Companies that have already backed the Fresh Produce Consortium initiative will meet next month to assess progress.
In spite of winning the backing of Tesco and Asda, it remains unclear what level of support has been forthcoming from growers and distributors. These make up a significant proportion of the consortium’s membership and their support for a campaign would be crucial.
Uncertainty was increased last week when it emerged that FPC president Alan McCutchion had stepped down in December citing personal reasons.

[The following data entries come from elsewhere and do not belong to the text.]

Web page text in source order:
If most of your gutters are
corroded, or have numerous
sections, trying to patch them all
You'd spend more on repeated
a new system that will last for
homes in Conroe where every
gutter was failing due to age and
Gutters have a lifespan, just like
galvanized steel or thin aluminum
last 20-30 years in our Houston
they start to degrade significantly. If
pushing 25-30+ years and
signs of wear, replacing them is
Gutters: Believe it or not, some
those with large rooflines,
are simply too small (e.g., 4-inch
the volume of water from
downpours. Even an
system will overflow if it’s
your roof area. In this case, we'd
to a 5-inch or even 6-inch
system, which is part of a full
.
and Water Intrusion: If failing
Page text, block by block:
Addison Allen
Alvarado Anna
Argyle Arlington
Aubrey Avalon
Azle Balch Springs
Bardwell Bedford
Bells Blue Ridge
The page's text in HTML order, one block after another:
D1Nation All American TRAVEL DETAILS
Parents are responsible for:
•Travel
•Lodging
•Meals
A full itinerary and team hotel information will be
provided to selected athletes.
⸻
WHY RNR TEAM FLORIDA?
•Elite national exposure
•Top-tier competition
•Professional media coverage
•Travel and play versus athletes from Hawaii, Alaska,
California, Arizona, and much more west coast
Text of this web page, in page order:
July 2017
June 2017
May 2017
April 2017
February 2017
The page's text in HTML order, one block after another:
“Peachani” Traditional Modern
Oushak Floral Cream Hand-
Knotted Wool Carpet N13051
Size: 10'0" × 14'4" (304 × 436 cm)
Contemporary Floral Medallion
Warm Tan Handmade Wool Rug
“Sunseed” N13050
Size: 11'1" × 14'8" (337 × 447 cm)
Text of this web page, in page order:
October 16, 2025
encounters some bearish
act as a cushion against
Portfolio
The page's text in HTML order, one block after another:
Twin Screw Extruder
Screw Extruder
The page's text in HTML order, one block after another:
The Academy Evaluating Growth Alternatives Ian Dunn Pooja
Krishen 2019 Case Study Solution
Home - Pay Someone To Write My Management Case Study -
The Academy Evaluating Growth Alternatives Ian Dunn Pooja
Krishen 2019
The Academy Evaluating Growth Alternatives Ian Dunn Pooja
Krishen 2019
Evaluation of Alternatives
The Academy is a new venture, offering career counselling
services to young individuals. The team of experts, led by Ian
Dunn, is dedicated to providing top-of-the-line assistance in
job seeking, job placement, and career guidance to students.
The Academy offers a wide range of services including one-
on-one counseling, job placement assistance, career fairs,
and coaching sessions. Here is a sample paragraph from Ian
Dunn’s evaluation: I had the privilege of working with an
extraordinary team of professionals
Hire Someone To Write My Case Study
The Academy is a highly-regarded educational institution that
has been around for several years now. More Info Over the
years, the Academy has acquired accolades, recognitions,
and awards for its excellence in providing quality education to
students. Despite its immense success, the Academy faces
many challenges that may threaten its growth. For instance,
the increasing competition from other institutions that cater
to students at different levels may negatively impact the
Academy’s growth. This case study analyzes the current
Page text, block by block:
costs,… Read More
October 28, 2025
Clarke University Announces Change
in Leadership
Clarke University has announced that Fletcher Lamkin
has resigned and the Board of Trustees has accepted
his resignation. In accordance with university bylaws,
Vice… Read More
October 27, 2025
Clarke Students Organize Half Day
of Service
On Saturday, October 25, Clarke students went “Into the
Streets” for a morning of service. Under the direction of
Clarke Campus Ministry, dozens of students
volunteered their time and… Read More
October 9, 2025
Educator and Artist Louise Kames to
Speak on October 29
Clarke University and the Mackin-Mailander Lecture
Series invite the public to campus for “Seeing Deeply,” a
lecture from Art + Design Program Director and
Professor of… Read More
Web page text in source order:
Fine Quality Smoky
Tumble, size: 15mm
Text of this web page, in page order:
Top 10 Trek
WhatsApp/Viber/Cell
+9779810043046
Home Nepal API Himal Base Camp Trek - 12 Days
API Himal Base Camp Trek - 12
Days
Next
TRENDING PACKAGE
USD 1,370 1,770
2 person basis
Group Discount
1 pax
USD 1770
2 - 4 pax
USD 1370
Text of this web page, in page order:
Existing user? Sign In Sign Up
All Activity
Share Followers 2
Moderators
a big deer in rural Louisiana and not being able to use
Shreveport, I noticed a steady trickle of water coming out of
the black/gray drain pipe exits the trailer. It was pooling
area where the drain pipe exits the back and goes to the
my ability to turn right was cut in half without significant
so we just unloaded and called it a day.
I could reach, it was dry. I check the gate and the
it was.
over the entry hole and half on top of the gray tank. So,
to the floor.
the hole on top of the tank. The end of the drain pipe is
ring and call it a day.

But this week, past president Dick Brighten confirmed that plans for a campaign were still on course. He added: “We have had generous pledges from a number of organisations to allow us to put together a strategy, although it may not be of the magnitude envisaged and may be modified from the original concept.”
The Eat in Colour idea was unveiled by the Fresh Produce Consortium in September. It claimed that it had the potential to increase consumption of fruit and vegetables by 5%, worth £259m a year to the industry. It would cost £500,000 a year to run, though this could be topped up by EU grant money.
The consortium has been forced a number of times to extend its deadline for companies to pledge their support to the initiative.
Brighten said that the delay in launching the drive had been caused by “operational factors”.